MessageChannel — Direct Worker-to-Worker Communication
By default, workers can only talk to the main thread. MessageChannel creates a connected port pair that can be transferred to different threads, enabling workers to communicate directly.
Building a Worker Pool
Creating a new Worker for each task wastes startup time. A pool keeps N workers alive and recycles them across tasks — the same pattern as the TaskFarm from Chapter 3, but with threads instead of processes.
Worker Threads vs Child Processes vs async I/O
| Approach | Memory | Startup | Best for |
|---|---|---|---|
| async I/O | Shared (same thread) | None | Waiting on network, files, databases — the event loop handles concurrency automatically |
| Worker Threads | Shared (SharedArrayBuffer) or copied |
~5 ms | CPU-intensive JavaScript — image processing, compression, parsing, crypto — in the same process |
| Child Processes | Separate (copied or piped) | ~30 ms + 30 MB | Running shell tools, other executables, or Node scripts that need full process isolation |
💡 Most Node.js Apps Don't Need Worker Threads
If your bottleneck is waiting on a database, an API, or a file — that's I/O, and the event loop already handles it without threads. Worker Threads only help when JavaScript itself is doing expensive synchronous computation that blocks the loop (e.g., resizing images, computing hashes over large payloads, parsing huge JSON). Profile first; threads add complexity.
⚠️ What Workers Can't Do
Access the DOM — there is no DOM in Node, but browser workers similarly can't touch the UI thread's DOM.
Share non-serialisable objects — functions, class instances, Promises, and Buffers backed by Node internals can't cross thread boundaries via postMessage. Use SharedArrayBuffer for large binary data or plain-object messages for everything else.

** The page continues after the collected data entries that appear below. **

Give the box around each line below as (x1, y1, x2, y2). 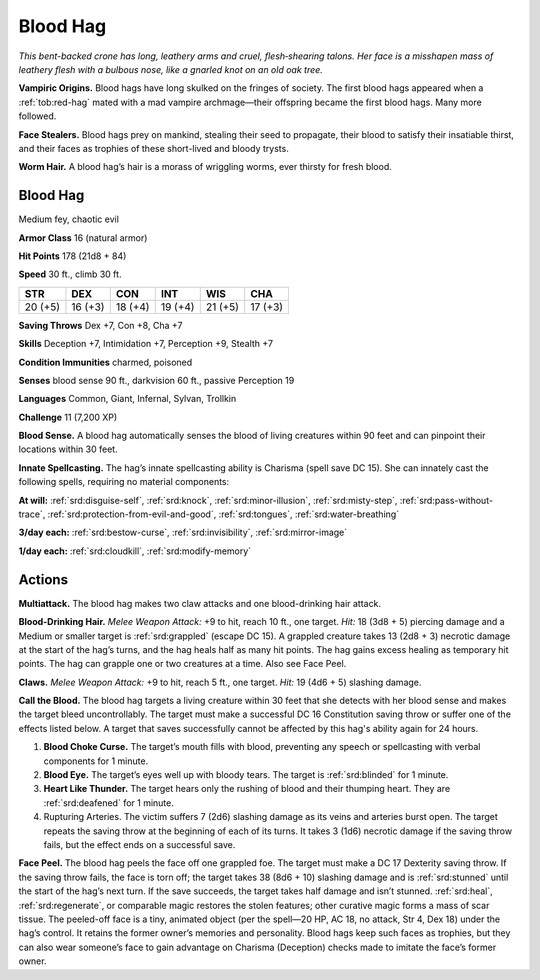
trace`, (18, 508, 46, 520)
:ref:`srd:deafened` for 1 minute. (43, 796, 174, 809)
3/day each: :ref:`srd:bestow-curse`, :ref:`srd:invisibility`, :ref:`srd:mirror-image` (18, 526, 348, 539)
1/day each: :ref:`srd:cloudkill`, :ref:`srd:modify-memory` (18, 545, 252, 557)
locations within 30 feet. (18, 443, 119, 455)
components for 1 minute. (43, 755, 149, 767)
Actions (18, 571, 69, 588)
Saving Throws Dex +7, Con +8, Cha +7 (18, 319, 183, 331)
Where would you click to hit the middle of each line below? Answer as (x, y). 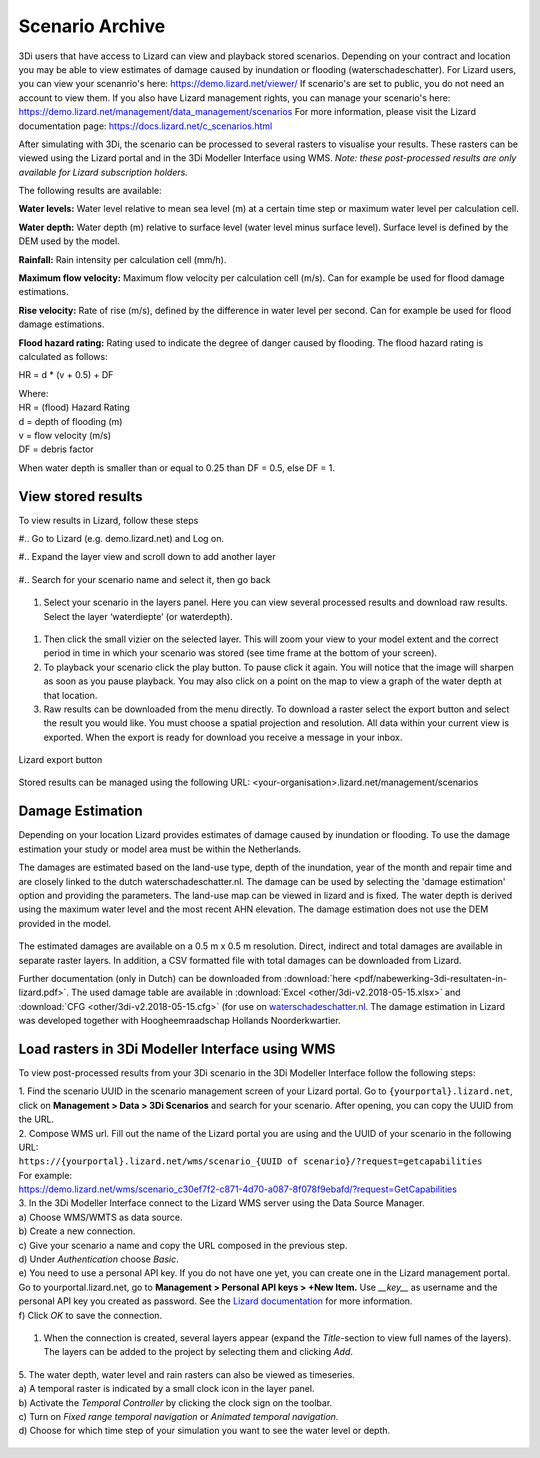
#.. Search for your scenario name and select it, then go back (145, 579)
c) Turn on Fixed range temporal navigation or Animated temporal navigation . (178, 1416)
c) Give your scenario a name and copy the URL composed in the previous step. (183, 1245)
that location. (70, 695)
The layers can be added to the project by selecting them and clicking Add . (198, 1352)
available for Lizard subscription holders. (103, 172)
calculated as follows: (63, 356)
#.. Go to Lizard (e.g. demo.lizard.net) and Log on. (121, 538)
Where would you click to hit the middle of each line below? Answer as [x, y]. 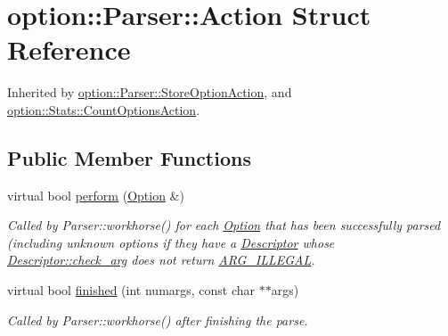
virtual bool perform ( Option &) [96, 195]
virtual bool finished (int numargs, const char [131, 290]
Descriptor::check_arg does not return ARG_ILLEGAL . [161, 260]
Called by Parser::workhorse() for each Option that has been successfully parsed [224, 225]
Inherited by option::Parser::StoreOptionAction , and [150, 92]
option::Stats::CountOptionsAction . [104, 109]
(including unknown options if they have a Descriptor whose [171, 242]
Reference [69, 49]
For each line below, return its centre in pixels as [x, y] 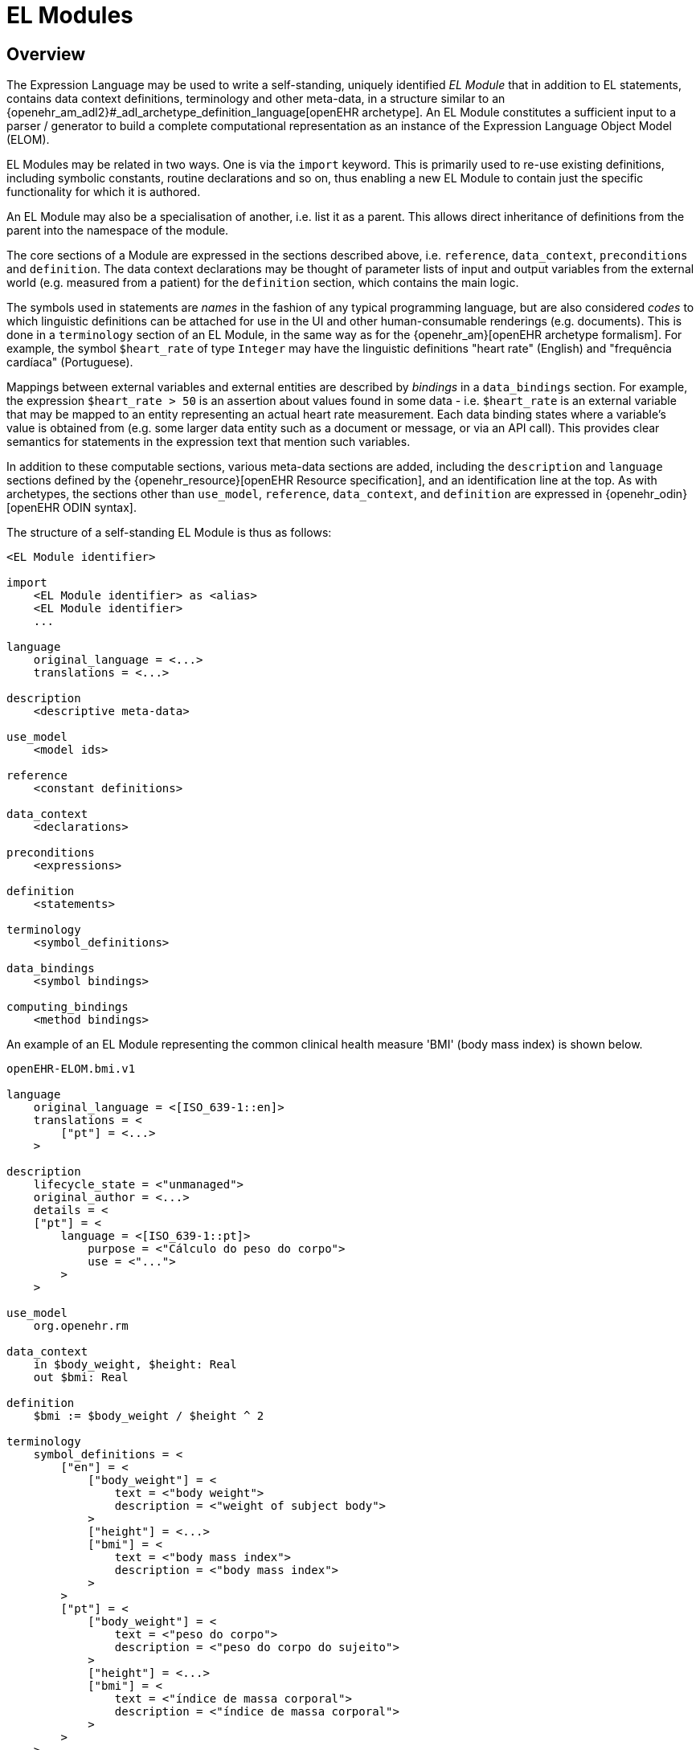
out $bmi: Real [81, 1378]
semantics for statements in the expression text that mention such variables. [209, 442]
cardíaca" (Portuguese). [70, 362]
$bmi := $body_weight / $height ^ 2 [149, 1416]
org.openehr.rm [81, 1326]
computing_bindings [68, 1007]
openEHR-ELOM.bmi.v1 [71, 1069]
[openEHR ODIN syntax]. [72, 508]
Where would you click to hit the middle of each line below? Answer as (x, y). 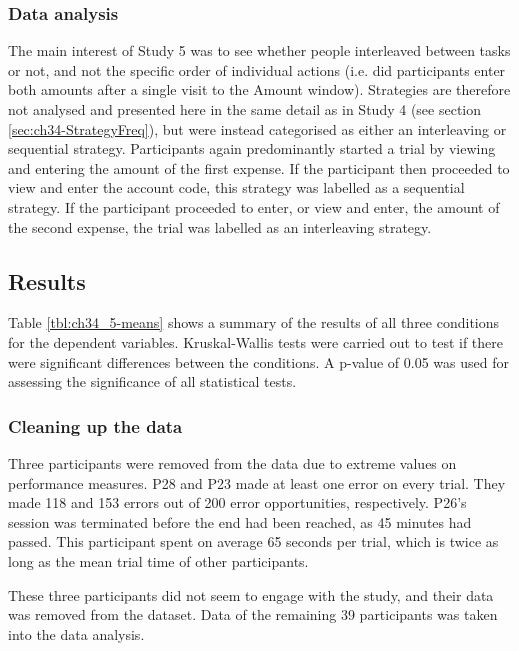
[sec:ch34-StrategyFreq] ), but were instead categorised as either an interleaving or (257, 128)
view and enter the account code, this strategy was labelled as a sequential (236, 187)
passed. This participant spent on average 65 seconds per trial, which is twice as (253, 541)
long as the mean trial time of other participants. (158, 560)
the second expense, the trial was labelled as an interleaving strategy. (220, 226)
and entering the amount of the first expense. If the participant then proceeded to (259, 167)
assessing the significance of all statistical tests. (152, 381)
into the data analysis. (76, 633)
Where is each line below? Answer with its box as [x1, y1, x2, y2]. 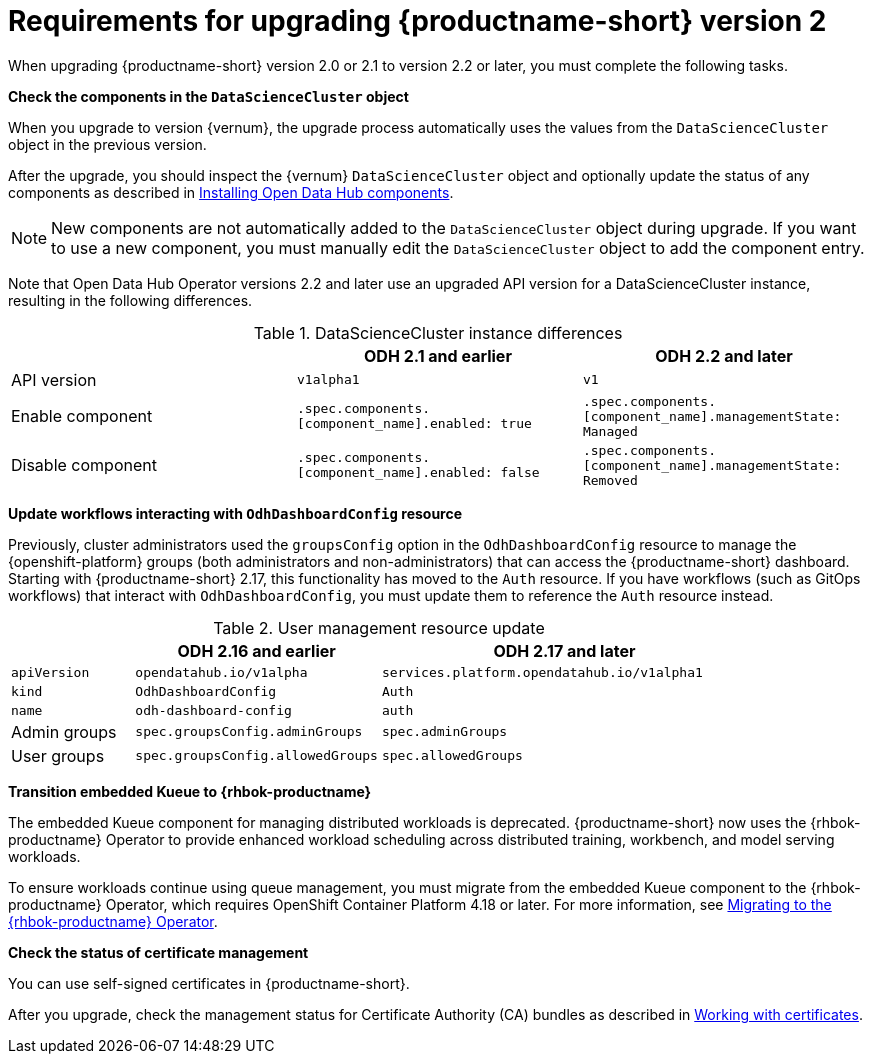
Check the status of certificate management [8, 943, 309, 961]
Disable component [11, 455, 157, 476]
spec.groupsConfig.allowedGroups [135, 748, 378, 764]
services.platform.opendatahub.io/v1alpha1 [381, 664, 703, 680]
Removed [582, 472, 638, 488]
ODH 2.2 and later [655, 345, 793, 366]
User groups [11, 745, 105, 766]
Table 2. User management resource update [213, 617, 545, 638]

Call Atomics.wait() from the main thread — it would block the event loop. Use Atomics.waitAsync() (non-blocking) from the main thread instead.
Coding Challenges
Challenge 1 — Parallel Array Processing
Write a parallelMap(array, workerFile, concurrency) function that splits an array into concurrency equal chunks, sends each chunk to a separate Worker Thread, and resolves with the combined results in the original order. The worker file receives { chunk } via workerData and posts back the processed chunk. Test it by squaring an array of 1 million numbers across 4 threads.
Challenge 2 — Shared Counter with Atomics
Create a benchmark that spawns 4 workers, each incrementing a shared counter 250,000 times (for a total of 1,000,000 increments). Run it twice: once using plain sharedArray[0]++ (unsafe) and once using Atomics.add(sharedArray, 0, 1) (safe). Log the final counter value in both cases and explain why the unsafe version is likely to produce a number less than 1,000,000.
Challenge 3 — Progress-Reporting Worker Pool
Extend the WorkerPool from the chapter so that workers can emit progress events mid-task. The pool.run(payload, onProgress) method should accept an optional callback that fires whenever the worker posts { type: 'progress', taskId, percent }. Final results still resolve the returned Promise via { type: 'done', taskId, result }. Demonstrate it by running a simulated long task that reports progress at 25%, 50%, 75%, and 100%.